Legacy system modernisation
WislaCode offers comprehensive legacy system modernisation services, transforming outdated software into modern, efficient applications. Our application modernisation solutions enhance performance, scalability, and security, ensuring your business stays competitive as you scale.
Large-scale migration from a legacy internet banking system to a modern microservices-based architecture, with stronger scalability, security and user experience, while keeping customer trust intact.
Modernisation paths we deliver
We reimagine your mobile app’s architecture for greater flexibility, scalability, and maintainability. WislaCode experts select optimal technologies, redesign solution logic, and implement new architecture tailored to your needs.
Take your app to the next level by migrating it to modern platforms. Whether moving between on-premises, cloud, or hybrid environments, we ensure a seamless transition, integrating custom features and guiding you on effective platform management.

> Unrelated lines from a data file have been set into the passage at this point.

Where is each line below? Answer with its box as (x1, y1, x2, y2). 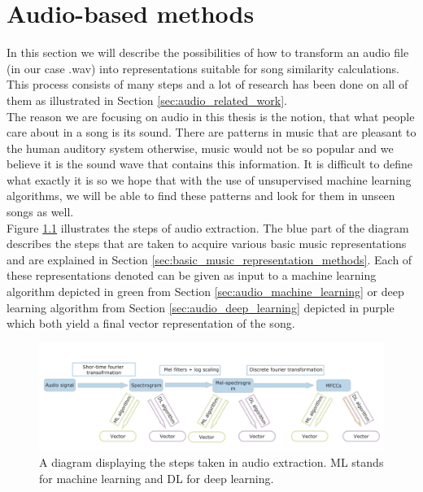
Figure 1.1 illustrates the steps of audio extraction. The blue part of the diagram (7, 219, 409, 236)
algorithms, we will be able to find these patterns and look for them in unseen (7, 187, 395, 204)
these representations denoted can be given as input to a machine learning (7, 267, 377, 284)
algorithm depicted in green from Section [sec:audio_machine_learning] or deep (7, 283, 404, 300)
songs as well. (7, 203, 74, 220)
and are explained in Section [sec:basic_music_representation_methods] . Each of (7, 250, 412, 268)
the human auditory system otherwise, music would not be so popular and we (7, 139, 394, 156)
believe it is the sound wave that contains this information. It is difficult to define (7, 155, 412, 172)
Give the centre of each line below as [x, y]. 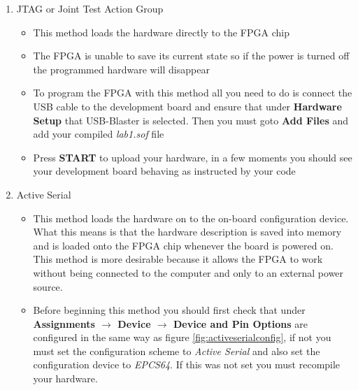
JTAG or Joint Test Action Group [90, 8]
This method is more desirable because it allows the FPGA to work [178, 259]
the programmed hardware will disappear [121, 69]
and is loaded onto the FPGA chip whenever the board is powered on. [183, 245]
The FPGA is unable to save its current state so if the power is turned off [191, 56]
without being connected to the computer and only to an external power [188, 272]
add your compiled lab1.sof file [99, 134]
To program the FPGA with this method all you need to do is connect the [193, 93]
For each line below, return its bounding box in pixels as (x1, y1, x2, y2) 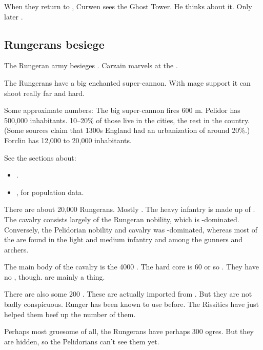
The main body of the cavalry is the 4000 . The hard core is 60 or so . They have (4, 261, 259, 272)
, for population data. (16, 186, 84, 197)
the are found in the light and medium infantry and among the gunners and (4, 234, 242, 245)
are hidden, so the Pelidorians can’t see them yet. (4, 336, 159, 346)
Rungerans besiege (4, 36, 105, 52)
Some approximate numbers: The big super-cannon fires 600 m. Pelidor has (4, 105, 240, 115)
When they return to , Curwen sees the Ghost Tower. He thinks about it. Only (4, 1, 252, 11)
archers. (4, 244, 29, 255)
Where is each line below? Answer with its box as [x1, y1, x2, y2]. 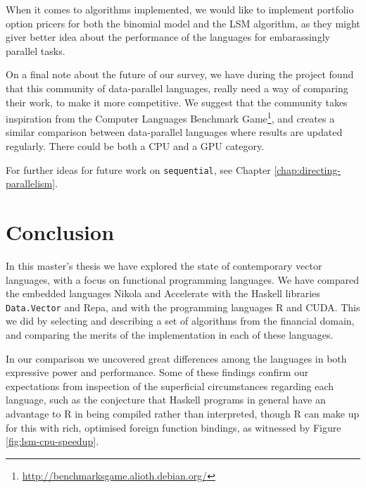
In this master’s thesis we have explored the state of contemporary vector [6, 258, 322, 273]
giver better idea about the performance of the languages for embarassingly [6, 30, 330, 44]
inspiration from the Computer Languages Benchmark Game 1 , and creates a [6, 109, 335, 125]
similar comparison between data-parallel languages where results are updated [6, 125, 343, 139]
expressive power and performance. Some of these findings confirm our [6, 365, 309, 380]
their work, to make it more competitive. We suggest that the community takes [6, 94, 348, 109]
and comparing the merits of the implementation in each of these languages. [6, 327, 334, 342]
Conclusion [6, 218, 115, 246]
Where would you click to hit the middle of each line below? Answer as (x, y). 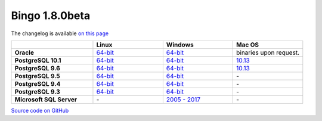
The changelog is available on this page (60, 33)
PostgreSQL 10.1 (38, 60)
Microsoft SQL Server (46, 100)
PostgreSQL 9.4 (38, 83)
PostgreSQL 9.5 (38, 76)
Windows (180, 45)
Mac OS (247, 45)
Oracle (24, 52)
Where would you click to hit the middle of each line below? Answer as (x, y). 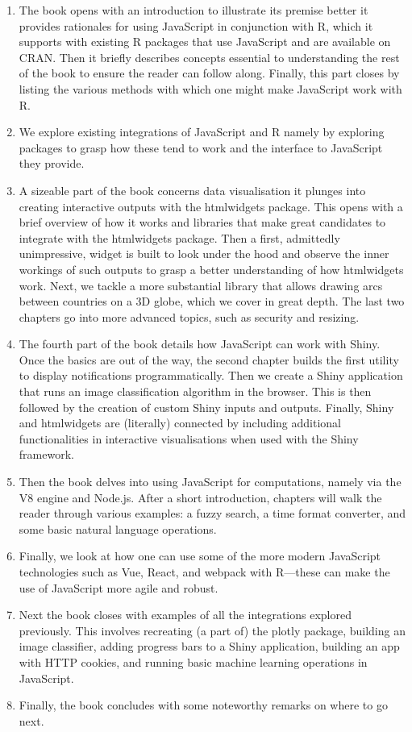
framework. (46, 454)
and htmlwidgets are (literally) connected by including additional (180, 423)
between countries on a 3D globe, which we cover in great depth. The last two (212, 301)
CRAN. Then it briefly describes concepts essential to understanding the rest (209, 57)
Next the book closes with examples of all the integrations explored (185, 615)
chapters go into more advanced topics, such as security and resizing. (189, 316)
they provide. (52, 163)
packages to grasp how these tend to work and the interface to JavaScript (201, 147)
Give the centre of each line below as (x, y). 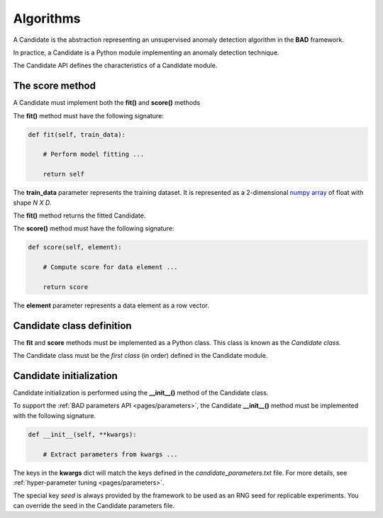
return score (66, 287)
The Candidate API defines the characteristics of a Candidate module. (115, 66)
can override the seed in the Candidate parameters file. (94, 505)
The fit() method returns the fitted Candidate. (79, 215)
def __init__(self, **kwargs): (83, 434)
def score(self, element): (75, 247)
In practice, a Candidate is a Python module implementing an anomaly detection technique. (146, 52)
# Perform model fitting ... (94, 154)
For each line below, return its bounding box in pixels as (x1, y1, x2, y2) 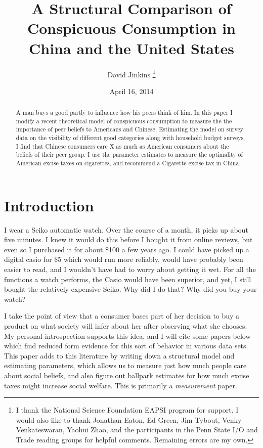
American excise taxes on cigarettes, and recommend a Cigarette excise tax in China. (16, 159, 241, 167)
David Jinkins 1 (107, 67, 156, 79)
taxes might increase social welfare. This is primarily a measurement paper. (4, 380, 237, 390)
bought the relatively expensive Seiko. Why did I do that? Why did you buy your (4, 284, 257, 294)
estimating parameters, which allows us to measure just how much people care (4, 360, 247, 371)
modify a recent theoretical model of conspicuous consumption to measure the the (16, 116, 232, 125)
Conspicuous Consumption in (27, 18, 236, 38)
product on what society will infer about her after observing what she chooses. (4, 321, 247, 331)
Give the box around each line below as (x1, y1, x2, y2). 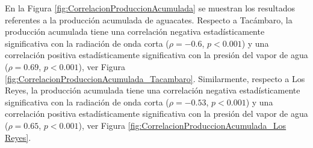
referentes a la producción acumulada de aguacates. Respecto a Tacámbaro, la (5, 13, 293, 26)
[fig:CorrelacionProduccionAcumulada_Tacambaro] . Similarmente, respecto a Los (5, 72, 305, 84)
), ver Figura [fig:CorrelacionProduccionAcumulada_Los (78, 119, 287, 131)
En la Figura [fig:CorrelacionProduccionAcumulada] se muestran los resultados (5, 2, 295, 14)
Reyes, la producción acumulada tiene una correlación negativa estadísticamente (5, 84, 300, 96)

Migrate your mobile app to new environments with confidence. WislaCode identifies the optimal migration path, prepares legacy systems, ensures data integrity, and validates the functionality of your updated app.
Simplify app management with containerisation. Using tools like Docker and Kubernetes, we transform complex applications into manageable, scalable containers, enabling rapid deployment, replication, and migration.
WislaCode refines your app’s code, addressing vulnerabilities and performance issues. By improving code quality and conducting rigorous testing, we deliver a clean, efficient, and reliable app ready for modern demands.
Enhance your app with new features, refreshed designs, or custom integrations. Whether it’s a quick upgrade or a long-term renovation, WislaCode ensures your software aligns with your business objectives and user expectations.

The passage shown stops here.